Cela pourrait constituer un précédent pour d’autres
pays endettés et un premier pas vers une possible dislocation du marché
commun européen, un acquis indéniable pour les impérialistes européens,
notamment pour l’Allemagne puisque 50% des exportations allemande ont
pour destination les pays de l’UE. En ce sens, pour Friedman ce que
craint l’Allemagne n’est pas tant un « Grexit » qu’une reconfiguration
de ses protections douanières qui pourraient donner des idées à d’autres
bourgeoisies en difficulté de l’UE.
Politiquement, un tel contexte de guerre commerciale
pourrait avoir comme conséquence le renforcement de tendances
eurosceptiques et nationalistes à échelle du continent. D’ailleurs, même
un échec des négociations de la Troïka avec le gouvernement Syriza-Anel
pourrait renforcer l’aile eurosceptique au sein du gouvernement.
C’est pour éviter des scénarios catastrophiques et
incontrôlables que les dirigeants de l’UE essayent de trouver une
solution qui comporte le moins de risques possibles, dont un possible
nouveau sauvetage de la Grèce pour continuer à gagner du temps. Ainsi,
le journal britannique The Independent évoque trois perspectives : soit « la Grèce est
renflouée à nouveau, ne fait pas defaut et reste dans la zone euro ;
[soit] la Grèce n’est pas renflouée, fait formellement défaut, mais
trouver les moyens pour rester dans la zone euro ; [ou encore] la Grèce
fait défaut et quitte la zone euro ».
Dans les différents scénarios évoqués, aucun ne
répond aux intérêts de la classe ouvrière et des classes populaires.

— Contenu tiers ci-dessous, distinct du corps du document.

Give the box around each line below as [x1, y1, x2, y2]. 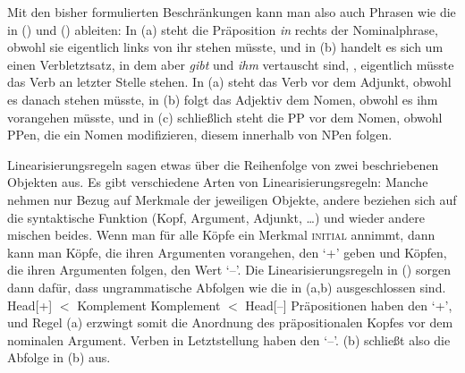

Après avoir sauvé les banquiers, les institutions et Etats impérialistes
entendent récupérer leurs investissements sur la dette grecque à
travers une remise en cause encore plus profonde des conditions de vie
des masses en Grèce.
Quelques mesures pour commencer à avancer dans le
sens des intérêts des travailleurs seraient le non payement de la dette,
la nationalisation de l’ensemble des banques sans indemnité ni rachat
et sous contrôle des salariés et usagés, ainsi que l’expropriation sous
gestion ouvrière des entreprises qui ferment ou licencient pour répondre
à la question urgente du chômage. Pour ce faire les classes populaires
ne peuvent compter que sur leur mobilisation, les grèves, les
occupations. Ce serait la meilleure façon de lutter contre les forces
réactionnaire, que se soient les pro-impérialistes que les
nationalistes. Le retour aux mobilisations des années 2010-2012, avec un
débouché politique cette fois-ci, c’est la seule solution, pour le
monde du travail et la jeunesse de Grèce pour briser l’étau dans lequel
ils sont pris, avec d’un côté la perspective d’une austérité aggravée
ou, à l’inverse, un bouleversement dévaluationniste qui ne résoudrait
pas plus la situation du point de vue de notre classe.